TORONTO, Canada (CTV Network) – A new Dutch study has found that up to one in eight adults exposed to COVID-19 will develop long-term symptoms.
The study, published in the peer-reviewed journal The Lancet, looked at groups of adults diagnosed with COVID-19, as well as those who were not, and looked at whether they were developing new or worsening symptoms of the disease.
The authors say their study found that about one in eight, or 12.7 percent, of patients in the general population had long-term COVID-19 symptoms.

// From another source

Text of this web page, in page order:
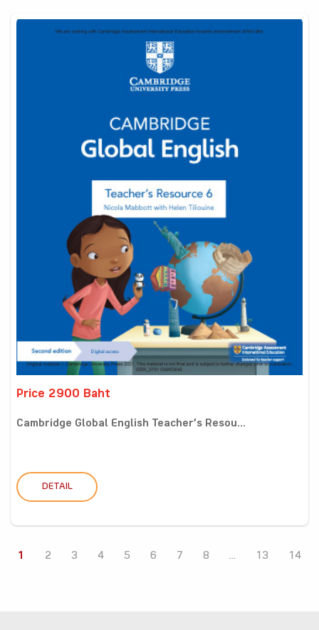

Judith Rosmalen, a professor of psychosomatic medicine at the University of Groningen and lead author of the study, said in a press release published on Thursday that including uninfected people in the research provides a more reliable estimate of how likely COVID is to last in the general population.

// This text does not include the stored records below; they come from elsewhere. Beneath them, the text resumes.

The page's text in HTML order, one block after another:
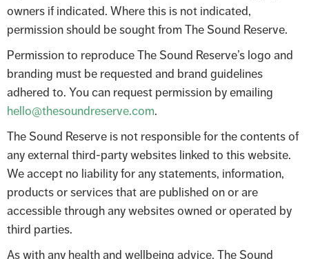
owners if indicated. Where this is not indicated,
permission should be sought from The Sound Reserve.
Permission to reproduce The Sound Reserve’s logo and
branding must be requested and brand guidelines
adhered to. You can request permission by emailing
hello@thesoundreserve.com.
The Sound Reserve is not responsible for the contents of
any external third-party websites linked to this website.
We accept no liability for any statements, information,
products or services that are published on or are
accessible through any websites owned or operated by
third parties.
As with any health and wellbeing advice, The Sound

The Canadian government, citing the World Health Organization, says between 10 and 20 percent of people develop long-term COVID.
The main symptoms of long COVID examined for the Dutch study were chest pain, difficulty or painful breathing, muscle pain, loss of taste and smell, tingling in the extremities, lump in the throat, hot and cold sensations, heavy arms or legs and general fatigue.
“There is an urgent need for data that informs the extent and scope of long-term symptoms experienced by some patients after contracting COVID-19,” Rosmalen said in the press release.
“However, most previous research on long COVID has not addressed the frequency of these symptoms in people who have not been diagnosed with COVID-19, or the symptoms of individual patients prior to diagnosis of COVID-19.”
Researchers first asked participants in the Lifelines COVID-19 cohort study to regularly fill out digital questionnaires on 23 symptoms commonly associated with long-term COVID.
Lifelines is an intergenerational study with more than 167,000 participants from the northern population of the Netherlands.
Questionnaires were sent 24 times to the same people between March 2020 and August 2021. The researchers say most of the data was collected before COVID-19 vaccines were introduced in the Netherlands.
Participants were considered COVID-positive if they had either a positive test or a medical diagnosis.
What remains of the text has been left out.